▶ _Exercise instructions_: Search the records for the word "cookies" and report each line that has it.

◆ ◆ ◆ ◆

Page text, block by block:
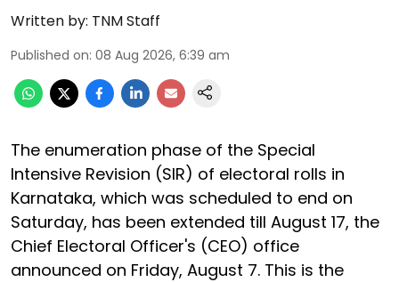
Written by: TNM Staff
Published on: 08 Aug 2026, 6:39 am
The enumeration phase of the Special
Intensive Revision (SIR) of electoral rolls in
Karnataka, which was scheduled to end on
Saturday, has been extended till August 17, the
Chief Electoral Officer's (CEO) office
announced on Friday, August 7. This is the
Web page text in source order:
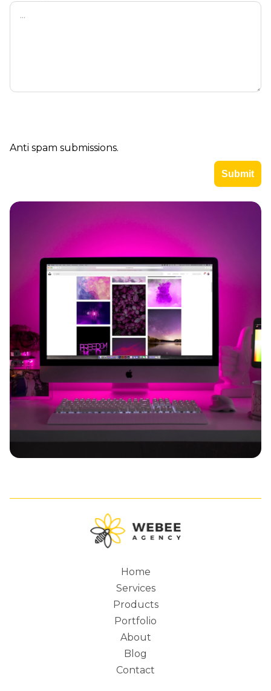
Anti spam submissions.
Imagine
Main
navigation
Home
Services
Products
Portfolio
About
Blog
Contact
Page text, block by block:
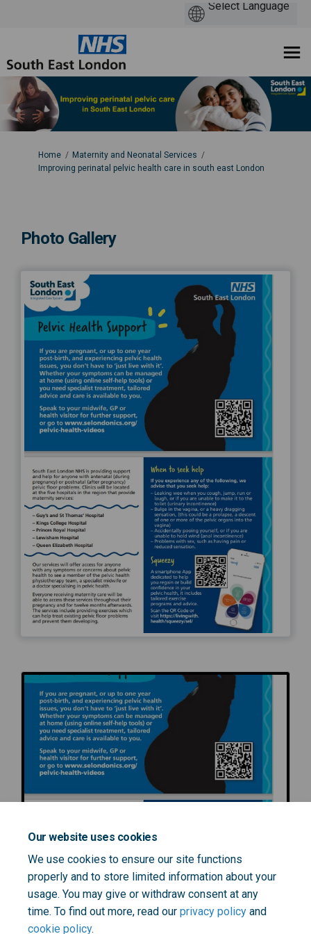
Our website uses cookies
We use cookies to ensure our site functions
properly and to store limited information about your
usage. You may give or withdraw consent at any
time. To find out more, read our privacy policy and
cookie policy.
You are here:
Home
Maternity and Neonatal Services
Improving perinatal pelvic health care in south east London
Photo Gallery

◆ ◆ ◆ ◆

▶ _Exercise output_:
Our website uses cookies
We use cookies to ensure our site functions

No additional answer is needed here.